▶ Task details: Print only the lines below, from the very first to the one containing "Data is stored", exactly as they stand. Do not print pictures.
Extracted information section start
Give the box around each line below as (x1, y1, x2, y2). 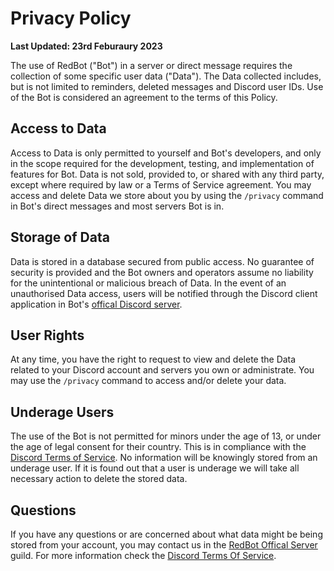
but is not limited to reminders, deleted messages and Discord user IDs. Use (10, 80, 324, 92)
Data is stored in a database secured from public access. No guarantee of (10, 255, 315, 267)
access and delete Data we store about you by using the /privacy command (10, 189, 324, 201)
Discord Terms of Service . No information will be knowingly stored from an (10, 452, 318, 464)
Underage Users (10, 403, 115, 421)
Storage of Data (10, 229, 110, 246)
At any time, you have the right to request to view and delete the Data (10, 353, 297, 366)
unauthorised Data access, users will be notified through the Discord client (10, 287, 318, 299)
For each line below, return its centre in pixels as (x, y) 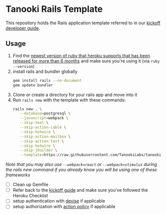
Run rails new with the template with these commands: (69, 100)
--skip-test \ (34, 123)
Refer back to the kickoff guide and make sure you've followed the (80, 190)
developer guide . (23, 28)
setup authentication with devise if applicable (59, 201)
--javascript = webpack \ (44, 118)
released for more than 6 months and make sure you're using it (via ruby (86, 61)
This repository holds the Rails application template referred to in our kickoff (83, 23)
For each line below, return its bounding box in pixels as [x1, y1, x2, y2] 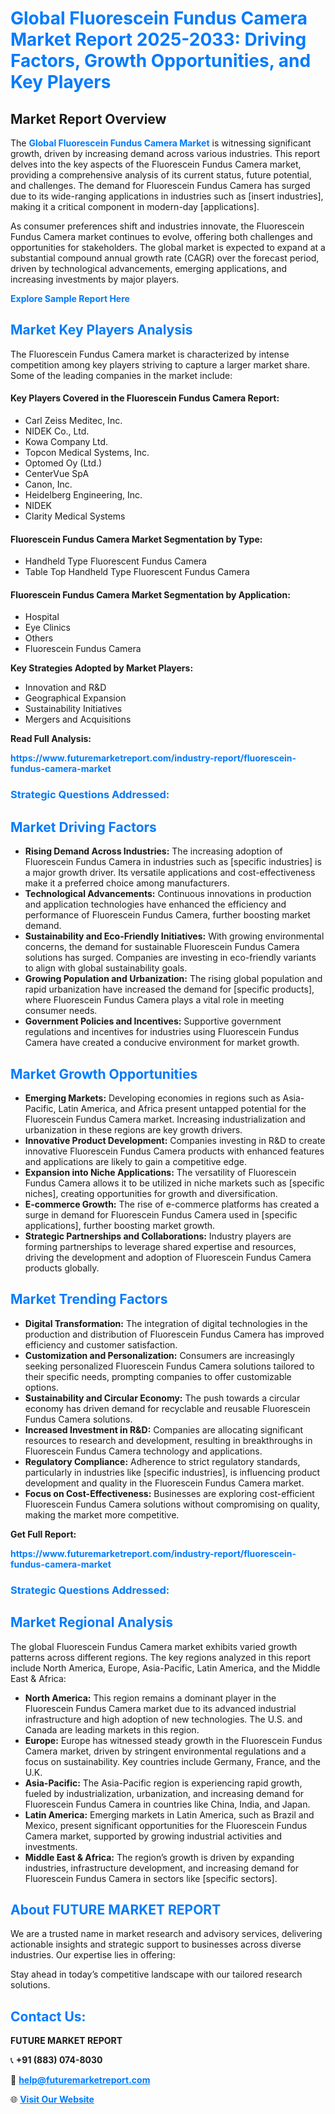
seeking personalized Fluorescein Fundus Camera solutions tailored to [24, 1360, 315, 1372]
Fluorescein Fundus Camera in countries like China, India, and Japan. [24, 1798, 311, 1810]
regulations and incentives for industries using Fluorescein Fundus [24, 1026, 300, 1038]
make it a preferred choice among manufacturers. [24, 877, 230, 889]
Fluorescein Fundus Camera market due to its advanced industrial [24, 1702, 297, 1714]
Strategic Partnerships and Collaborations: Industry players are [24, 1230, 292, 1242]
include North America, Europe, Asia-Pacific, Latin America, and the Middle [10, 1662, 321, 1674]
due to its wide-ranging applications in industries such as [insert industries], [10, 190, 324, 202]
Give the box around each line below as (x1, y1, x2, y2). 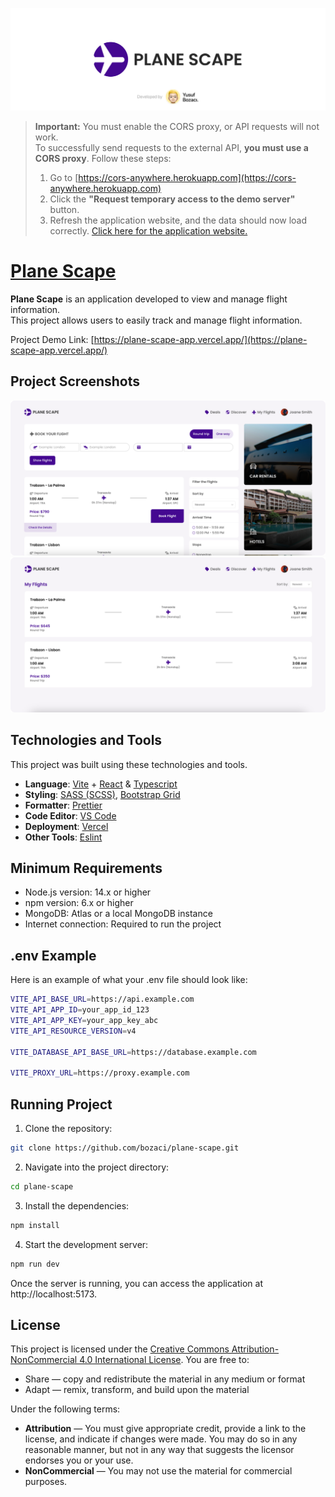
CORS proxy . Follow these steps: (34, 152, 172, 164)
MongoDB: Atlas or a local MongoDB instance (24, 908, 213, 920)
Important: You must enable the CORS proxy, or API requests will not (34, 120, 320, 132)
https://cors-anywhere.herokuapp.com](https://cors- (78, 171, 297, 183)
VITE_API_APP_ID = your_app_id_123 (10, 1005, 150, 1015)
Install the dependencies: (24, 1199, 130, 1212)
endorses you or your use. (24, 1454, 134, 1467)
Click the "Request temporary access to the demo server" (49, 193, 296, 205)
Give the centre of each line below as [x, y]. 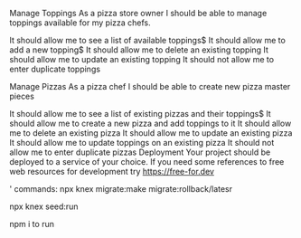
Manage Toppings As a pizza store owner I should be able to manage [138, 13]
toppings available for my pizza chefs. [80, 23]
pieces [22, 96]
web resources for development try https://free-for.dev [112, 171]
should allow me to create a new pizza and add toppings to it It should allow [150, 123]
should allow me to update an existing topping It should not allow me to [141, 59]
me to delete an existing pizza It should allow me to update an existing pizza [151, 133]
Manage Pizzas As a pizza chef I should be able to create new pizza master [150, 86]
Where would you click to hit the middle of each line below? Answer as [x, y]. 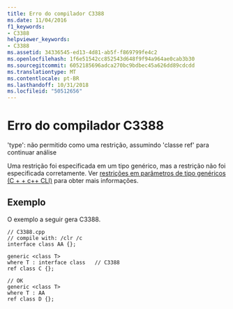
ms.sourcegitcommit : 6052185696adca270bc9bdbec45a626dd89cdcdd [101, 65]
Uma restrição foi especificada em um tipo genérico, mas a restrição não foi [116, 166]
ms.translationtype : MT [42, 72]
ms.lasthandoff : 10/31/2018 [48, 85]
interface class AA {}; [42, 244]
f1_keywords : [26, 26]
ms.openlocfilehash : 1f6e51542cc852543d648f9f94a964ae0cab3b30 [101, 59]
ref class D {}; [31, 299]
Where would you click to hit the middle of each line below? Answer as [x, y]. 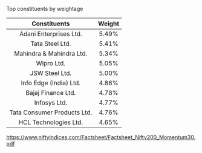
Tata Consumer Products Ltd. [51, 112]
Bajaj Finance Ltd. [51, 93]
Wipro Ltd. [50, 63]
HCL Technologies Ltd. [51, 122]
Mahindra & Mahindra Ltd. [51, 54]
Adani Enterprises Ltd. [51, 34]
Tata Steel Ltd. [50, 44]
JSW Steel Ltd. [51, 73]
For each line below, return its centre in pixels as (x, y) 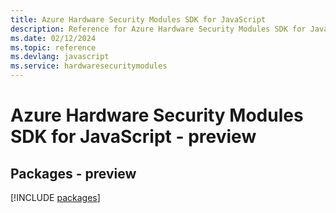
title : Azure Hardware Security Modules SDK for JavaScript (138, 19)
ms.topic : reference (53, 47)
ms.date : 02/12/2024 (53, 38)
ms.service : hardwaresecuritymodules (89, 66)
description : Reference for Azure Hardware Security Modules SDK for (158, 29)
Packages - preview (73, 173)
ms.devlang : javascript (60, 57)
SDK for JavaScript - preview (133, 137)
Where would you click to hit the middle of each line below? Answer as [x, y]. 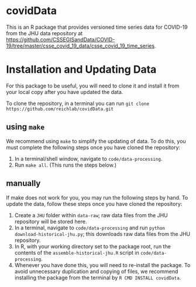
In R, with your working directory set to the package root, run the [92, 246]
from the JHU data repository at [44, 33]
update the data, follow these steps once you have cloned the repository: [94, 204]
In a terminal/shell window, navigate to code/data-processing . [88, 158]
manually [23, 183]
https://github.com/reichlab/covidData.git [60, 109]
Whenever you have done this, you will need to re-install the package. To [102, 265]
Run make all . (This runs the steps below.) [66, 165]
Extracted information section end
▶ The completed task:
Give the box around each line below as (x1, y1, x2, y2). 
but is not limited to reminders, deleted messages and Discord user IDs. Use (10, 80, 324, 92)
Data is stored in a database secured from public access. No guarantee of (10, 255, 315, 267)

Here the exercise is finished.